> [BRIEF]
Reproduce exactly, from the data that follows, the line with "But this is", the line with "circumstances in which", and every line that lies between them.

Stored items

Segment Open

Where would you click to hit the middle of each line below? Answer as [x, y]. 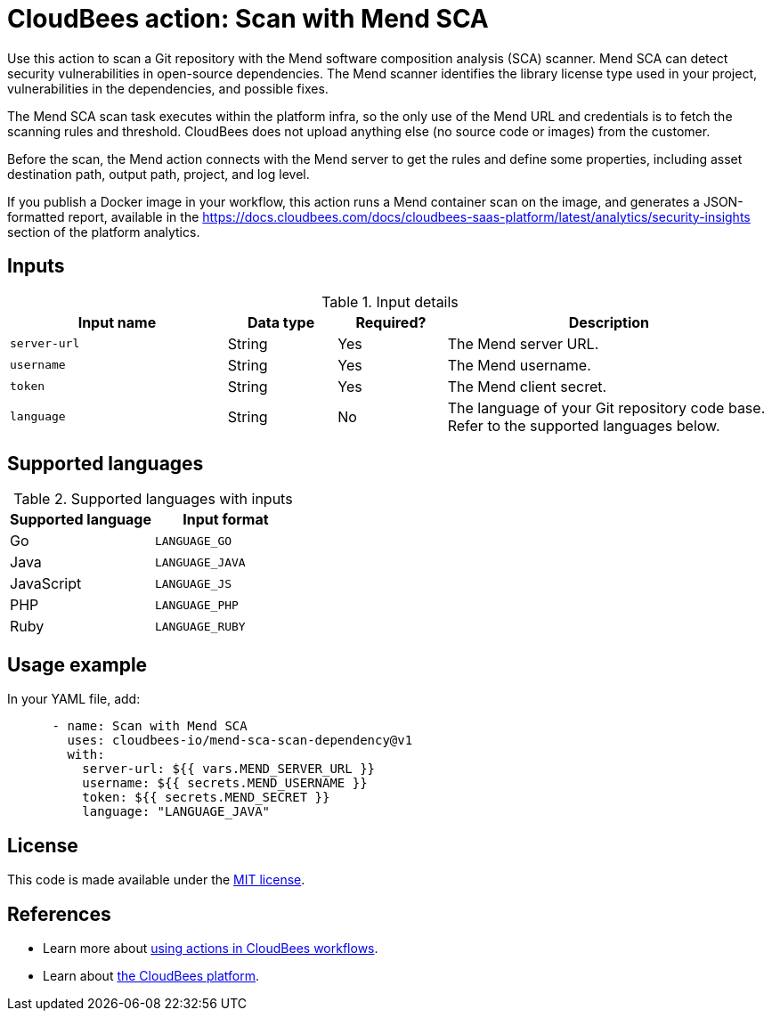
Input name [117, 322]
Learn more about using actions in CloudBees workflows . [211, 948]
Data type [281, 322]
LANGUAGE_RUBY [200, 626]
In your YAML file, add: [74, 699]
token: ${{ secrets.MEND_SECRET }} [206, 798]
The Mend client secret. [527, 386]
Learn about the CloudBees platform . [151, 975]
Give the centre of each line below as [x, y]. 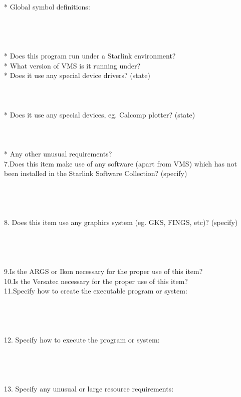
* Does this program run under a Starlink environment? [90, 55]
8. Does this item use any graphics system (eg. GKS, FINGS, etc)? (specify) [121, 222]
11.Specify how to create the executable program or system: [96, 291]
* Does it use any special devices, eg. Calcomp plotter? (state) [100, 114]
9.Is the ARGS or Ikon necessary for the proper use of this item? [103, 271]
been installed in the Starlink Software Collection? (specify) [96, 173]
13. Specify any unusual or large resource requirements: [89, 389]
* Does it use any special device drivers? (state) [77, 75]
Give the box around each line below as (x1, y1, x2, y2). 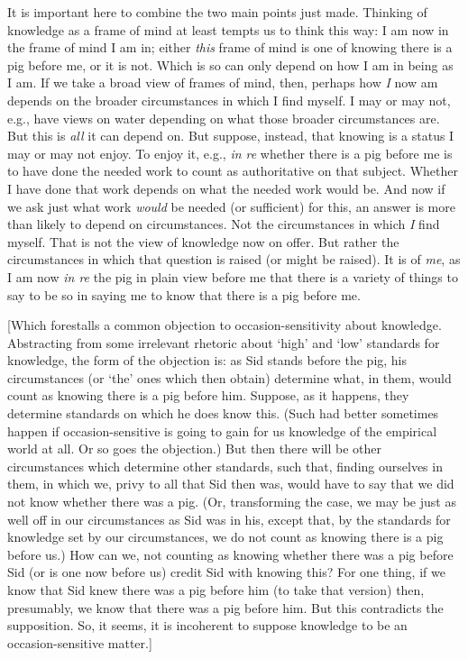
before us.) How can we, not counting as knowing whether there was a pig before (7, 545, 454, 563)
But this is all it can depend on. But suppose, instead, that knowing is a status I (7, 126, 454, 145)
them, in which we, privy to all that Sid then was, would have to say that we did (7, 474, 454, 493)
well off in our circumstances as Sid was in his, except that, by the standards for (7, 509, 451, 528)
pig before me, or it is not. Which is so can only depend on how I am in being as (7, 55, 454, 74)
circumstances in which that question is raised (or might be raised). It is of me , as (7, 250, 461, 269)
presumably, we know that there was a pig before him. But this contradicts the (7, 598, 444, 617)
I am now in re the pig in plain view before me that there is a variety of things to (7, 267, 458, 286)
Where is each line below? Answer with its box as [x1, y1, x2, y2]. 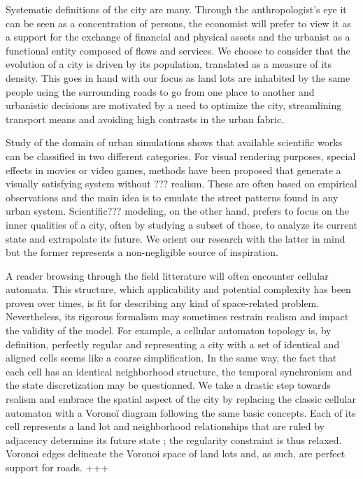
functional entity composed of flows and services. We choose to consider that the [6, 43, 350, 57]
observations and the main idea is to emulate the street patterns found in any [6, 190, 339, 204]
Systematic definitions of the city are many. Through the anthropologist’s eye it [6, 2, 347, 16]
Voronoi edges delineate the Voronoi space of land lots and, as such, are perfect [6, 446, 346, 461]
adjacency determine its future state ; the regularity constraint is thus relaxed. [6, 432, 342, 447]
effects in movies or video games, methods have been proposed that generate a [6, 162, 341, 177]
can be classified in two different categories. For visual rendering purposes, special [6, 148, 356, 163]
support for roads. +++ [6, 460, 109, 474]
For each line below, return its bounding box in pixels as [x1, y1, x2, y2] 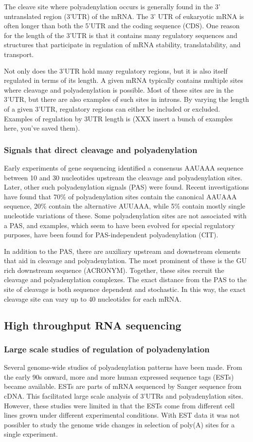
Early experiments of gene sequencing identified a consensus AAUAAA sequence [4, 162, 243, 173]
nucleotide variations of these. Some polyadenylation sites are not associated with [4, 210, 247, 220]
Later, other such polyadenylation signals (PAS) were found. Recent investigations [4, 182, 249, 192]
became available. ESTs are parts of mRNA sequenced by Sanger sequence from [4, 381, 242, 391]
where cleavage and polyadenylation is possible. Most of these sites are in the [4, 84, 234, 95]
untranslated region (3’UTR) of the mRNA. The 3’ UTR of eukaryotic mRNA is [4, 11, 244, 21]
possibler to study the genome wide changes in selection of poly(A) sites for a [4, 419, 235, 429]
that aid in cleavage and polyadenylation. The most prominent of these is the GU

Segment Closed

> [ANSWER SPACE]
But this is all it can depend on. But suppose, instead, that knowing is a status I (7, 126, 454, 145)
them, in which we, privy to all that Sid then was, would have to say that we did (7, 474, 454, 493)
well off in our circumstances as Sid was in his, except that, by the standards for (7, 509, 451, 528)
pig before me, or it is not. Which is so can only depend on how I am in being as (7, 55, 454, 74)
circumstances in which that question is raised (or might be raised). It is of me , as (7, 250, 461, 269)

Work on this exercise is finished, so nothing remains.